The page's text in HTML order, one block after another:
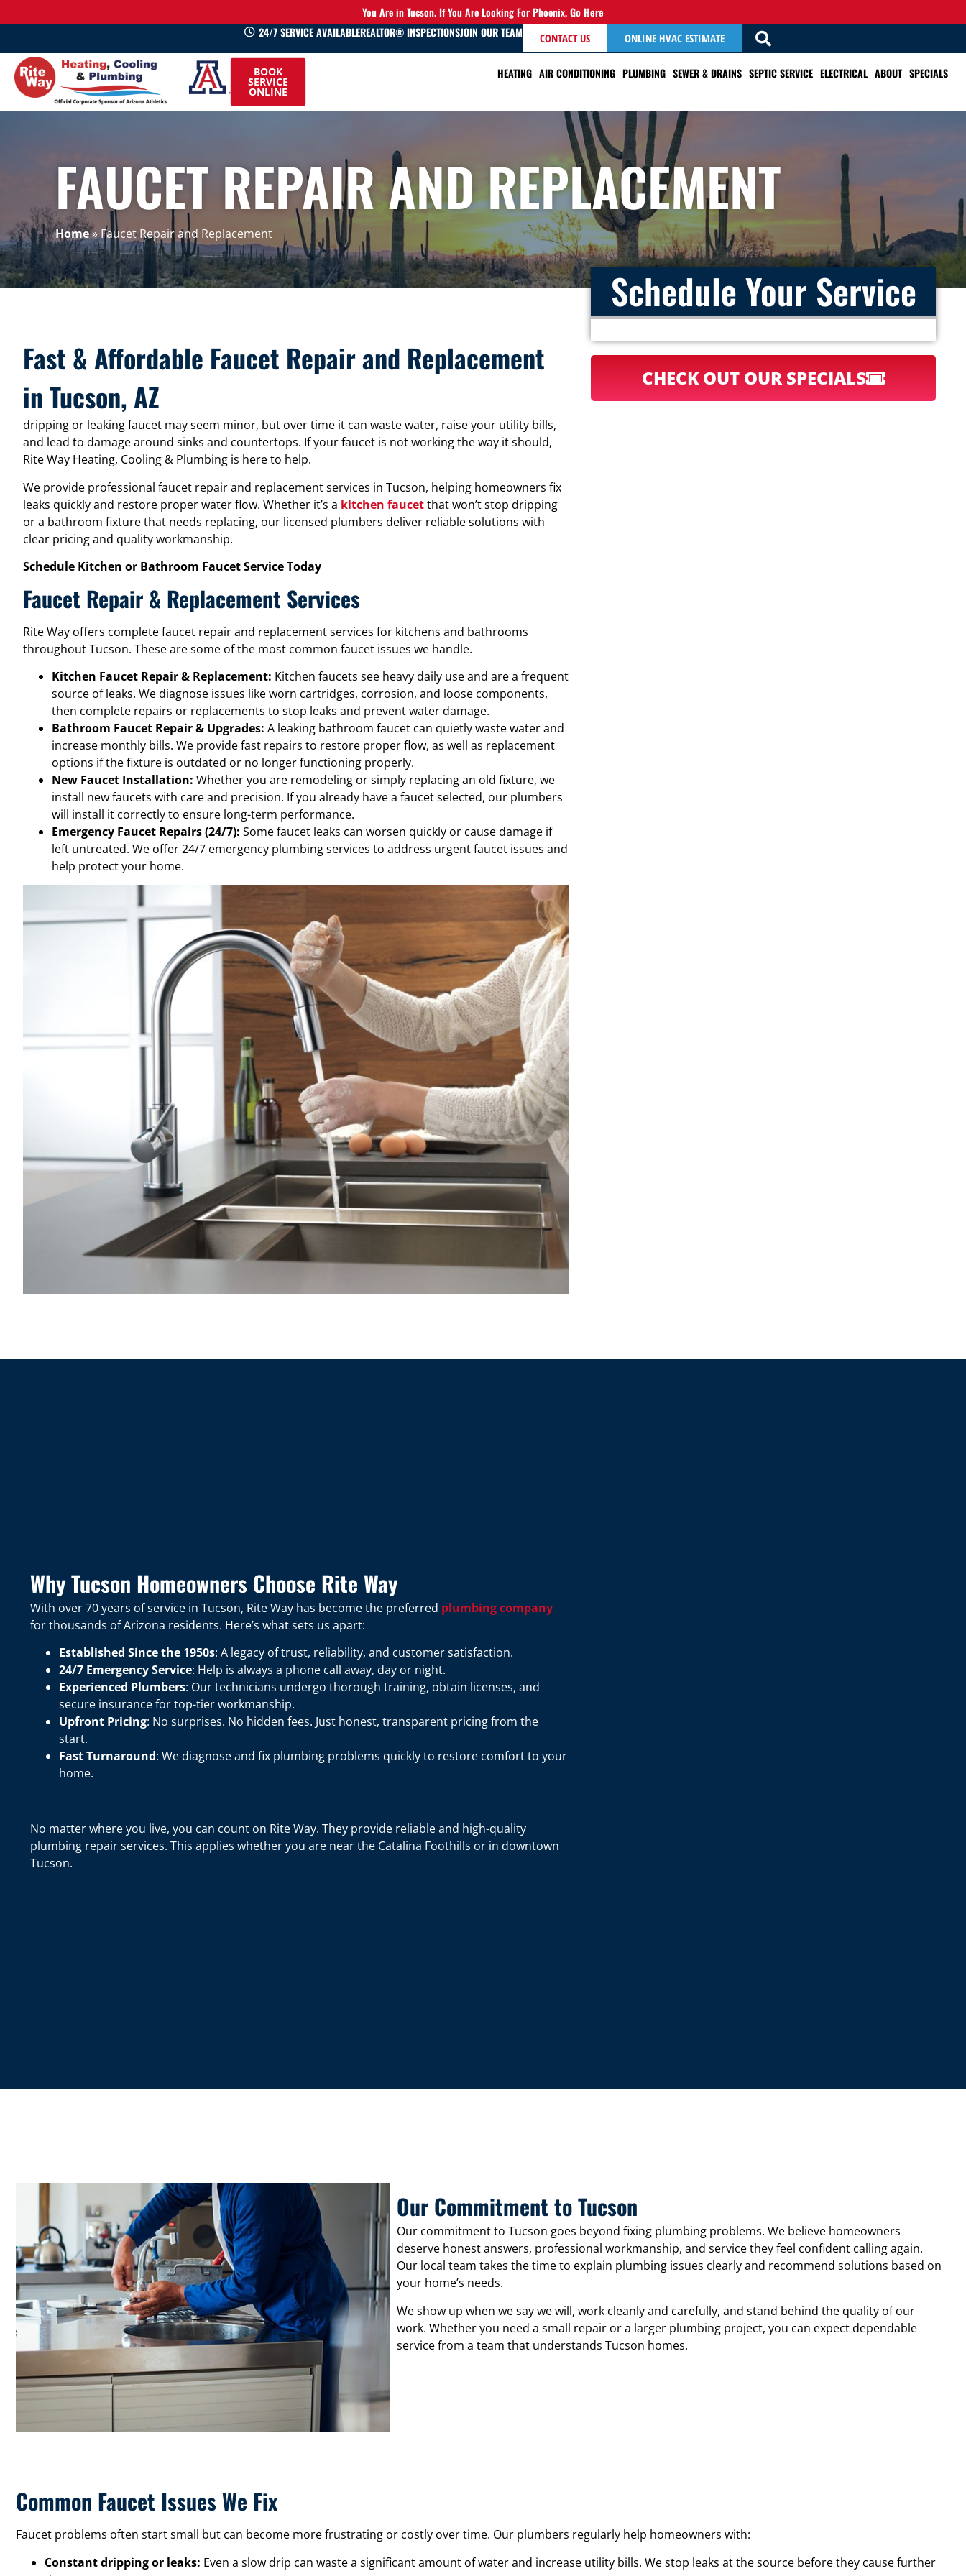
You Are in Tucson. If You Are Looking For Phoenix,Go Here
24/7 SERVICE AVAILABLEREALTOR® INSPECTIONSJOIN OUR TEAM CONTACT US ONLINE HVAC ESTIMATE
HEATING AIR CONDITIONING PLUMBING SEWER & DRAINS SEPTIC SERVICE ELECTRICAL ABOUT SPECIALS
520-
745-
0660
BOOK
SERVICE
ONLINE
FAUCET REPAIR AND REPLACEMENT
Home»Faucet Repair and Replacement
Fast & Affordable Faucet Repair and Replacement
in Tucson, AZ
dripping or leaking faucet may seem minor, but over time it can waste water, raise your utility bills,
and lead to damage around sinks and countertops. If your faucet is not working the way it should,
Rite Way Heating, Cooling & Plumbing is here to help.
We provide professional faucet repair and replacement services in Tucson, helping homeowners fix
leaks quickly and restore proper water flow. Whether it’s a kitchen faucetthat won’t stop dripping
or a bathroom fixture that needs replacing, our licensed plumbers deliver reliable solutions with
clear pricing and quality workmanship.
Schedule Kitchen or Bathroom Faucet Service Today
Faucet Repair & Replacement Services
Rite Way offers complete faucet repair and replacement services for kitchens and bathrooms
throughout Tucson. These are some of the most common faucet issues we handle.
Kitchen Faucet Repair & Replacement: Kitchen faucets see heavy daily use and are a frequent
source of leaks. We diagnose issues like worn cartridges, corrosion, and loose components,
then complete repairs or replacements to stop leaks and prevent water damage.
Bathroom Faucet Repair & Upgrades: A leaking bathroom faucet can quietly waste water and
increase monthly bills. We provide fast repairs to restore proper flow, as well as replacement
options if the fixture is outdated or no longer functioning properly.
New Faucet Installation: Whether you are remodeling or simply replacing an old fixture, we
install new faucets with care and precision. If you already have a faucet selected, our plumbers
will install it correctly to ensure long-term performance.
Emergency Faucet Repairs (24/7): Some faucet leaks can worsen quickly or cause damage if
left untreated. We offer 24/7 emergency plumbing services to address urgent faucet issues and
help protect your home.
Schedule Your Service
CHECK OUT OUR SPECIALS
Why Tucson Homeowners Choose Rite Way
With over 70 years of service in Tucson, Rite Way has become the preferred plumbing company
for thousands of Arizona residents. Here’s what sets us apart:
Established Since the 1950s: A legacy of trust, reliability, and customer satisfaction.
24/7 Emergency Service: Help is always a phone call away, day or night.
Experienced Plumbers: Our technicians undergo thorough training, obtain licenses, and
secure insurance for top-tier workmanship.
Upfront Pricing: No surprises. No hidden fees. Just honest, transparent pricing from the
start.
Fast Turnaround: We diagnose and fix plumbing problems quickly to restore comfort to your
home.
No matter where you live, you can count on Rite Way. They provide reliable and high-quality
plumbing repair services. This applies whether you are near the Catalina Foothills or in downtown
Tucson.
Our Commitment to Tucson
Our commitment to Tucson goes beyond fixing plumbing problems. We believe homeowners
deserve honest answers, professional workmanship, and service they feel confident calling again.
Our local team takes the time to explain plumbing issues clearly and recommend solutions based on
your home’s needs.
We show up when we say we will, work cleanly and carefully, and stand behind the quality of our
work. Whether you need a small repair or a larger plumbing project, you can expect dependable
service from a team that understands Tucson homes.
Common Faucet Issues We Fix
Faucet problems often start small but can become more frustrating or costly over time. Our plumbers regularly help homeowners with:
Constant dripping or leaks: Even a slow drip can waste a significant amount of water and increase utility bills. We stop leaks at the source before they cause further

Task directions: Your output should start at the line containing "We show up when" and stop at the last line of the material, copied exactly, with nothing else.

Task answer:
We show up when we say we will, work cleanly and carefully, and stand behind the quality of our
work. Whether you need a small repair or a larger plumbing project, you can expect dependable
service from a team that understands Tucson homes.
Common Faucet Issues We Fix
Faucet problems often start small but can become more frustrating or costly over time. Our plumbers regularly help homeowners with:
Constant dripping or leaks: Even a slow drip can waste a significant amount of water and increase utility bills. We stop leaks at the source before they cause further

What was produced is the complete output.